En France la table demeure un élément central de la culture. Il s’agît de l’un des critères constitutifs de la gastronomie telle qu’elle fut classée par l’U.N.E.S.CO.  Pour les taoïstes et son maître à penser Confucius, elle est un reflet à l’échelle de la maison du monde qui entoure l’homme. Alors quand vient le délicat processus débutant un repas se sont des enjeux quasi cosmiques qui déferlent, d’où les clivages, pro et anti qui déchirent parfois les hommes… Bon Appétit ! La tache de professeur  de savoir-vivre est parfois ardue sur de telles questions.

Alors je me jette dans le grand bain depuis le haut du plongeoir afin de vous annoncer que « Bon Appétit » ne se dit pas… C’est une expression à bannir. Si d’aventure des personnes vous le disaient, respirez un grand coup, dites vous que la culture des uns, n’est pas celles des autres ou ce que vous voulez de gentil, qui soit autre, mais surtout remerciez la personne qui vous l’aura dit, car cela part d’un bon sentiment… Oui je sais l’enfer est pavé de bonnes intentions, mais cela sera un autre papier.  Donc remerciez la personne qui vous l’a dit, mais pas la peine pour quelqu’un qui l’annone, sauf si l’ensemble de la table demeure silencieuse. En revanche en ce qui vous concerne, vous ne répondez pas « de même », ou « vous également », ce n’est ni fait ni à faire, ni français, ni correct.

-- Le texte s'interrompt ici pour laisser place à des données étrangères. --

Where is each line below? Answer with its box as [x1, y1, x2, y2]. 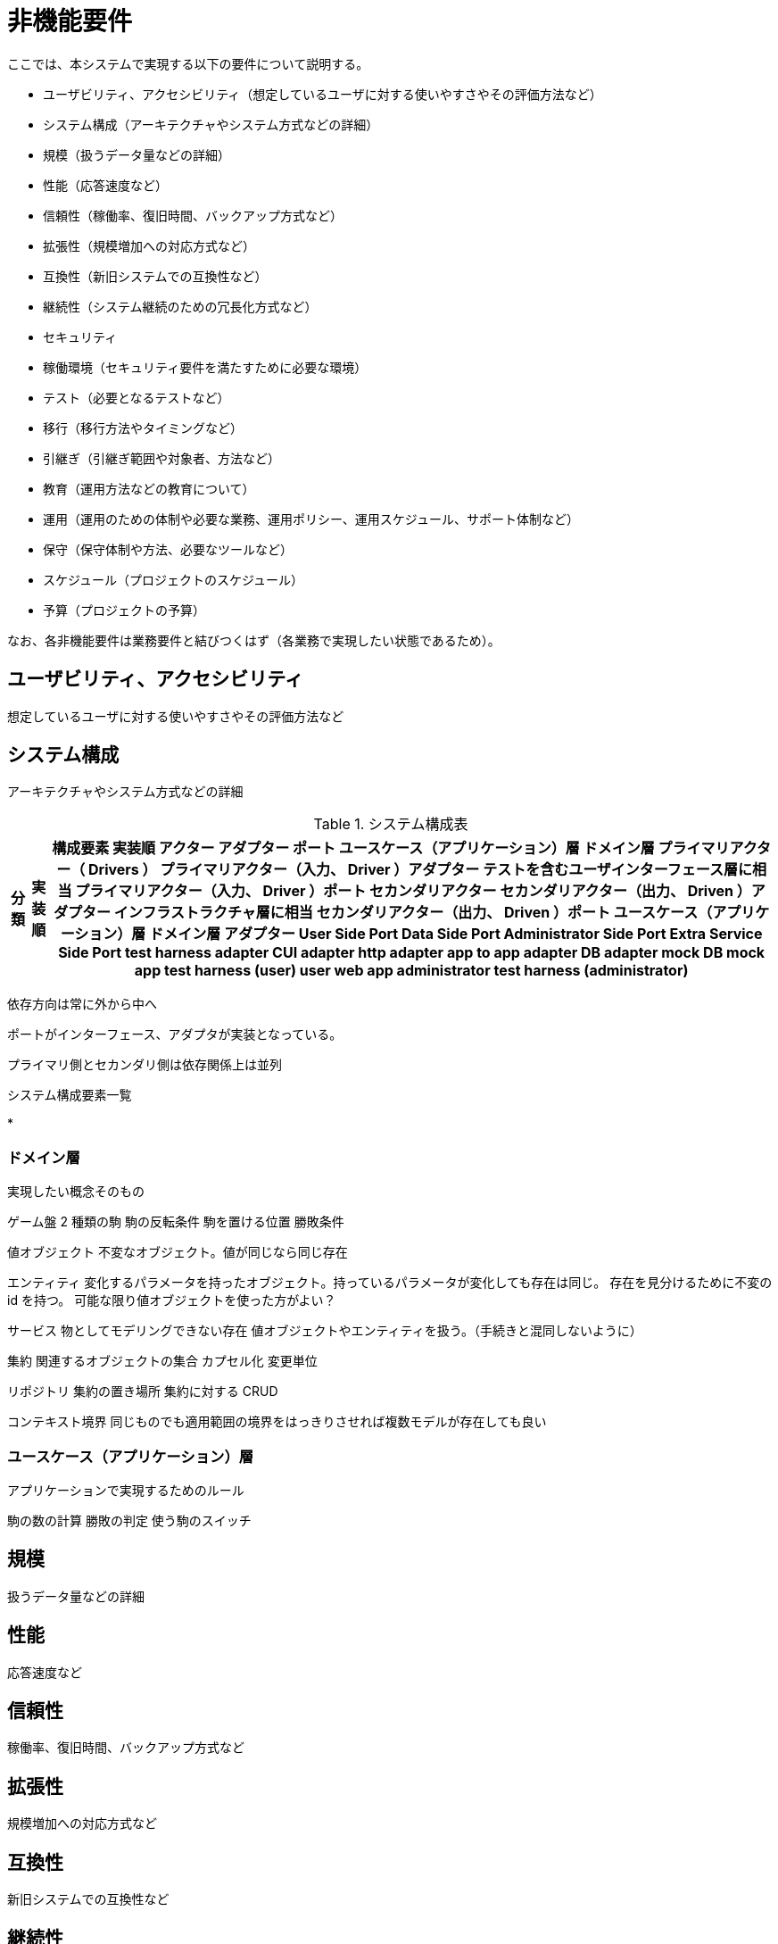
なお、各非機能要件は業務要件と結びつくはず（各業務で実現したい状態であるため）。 [7, 632, 501, 648]
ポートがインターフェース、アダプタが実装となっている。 [7, 1026, 343, 1043]
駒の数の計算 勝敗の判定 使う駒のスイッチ [7, 1512, 252, 1528]
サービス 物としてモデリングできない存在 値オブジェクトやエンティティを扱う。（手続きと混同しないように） [7, 1323, 642, 1339]
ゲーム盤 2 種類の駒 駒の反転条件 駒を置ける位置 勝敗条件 [7, 1214, 344, 1230]
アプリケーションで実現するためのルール [7, 1482, 244, 1498]
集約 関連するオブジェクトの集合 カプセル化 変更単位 [7, 1353, 318, 1369]
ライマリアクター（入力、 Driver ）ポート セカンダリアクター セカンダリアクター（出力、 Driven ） [89, 882, 751, 901]

Enfin si c’est la maîtresse de maison elle-même qui le dit, deux cas de figure. Le premier, prenez vos jambes à votre cou. Le second ayez vos soins anti-poison à proximité. Pourquoi ? Parce que le message alors passé est celui d’une personne qui n’est pas sûre d’elle et espère que sa cuisine ne vous tuera pas le tube digestif !!!

Car in fine que signifie bon appétit ? La réponse est simple, c’est bon déroulement gastrique, bonne digestion. J’arrête là les signifiants pour ne pas tomber dans l’imagerie d’Épinal (? ). Pour comprendre cette expression il faut se rappeler que souvent, en matière de mœurs, la grande histoire rencontre la petite. Je sors la partie docte de mon mémoire pour vous expliquer un épiphénomène révélateur des  processus et de la plasticité des usages.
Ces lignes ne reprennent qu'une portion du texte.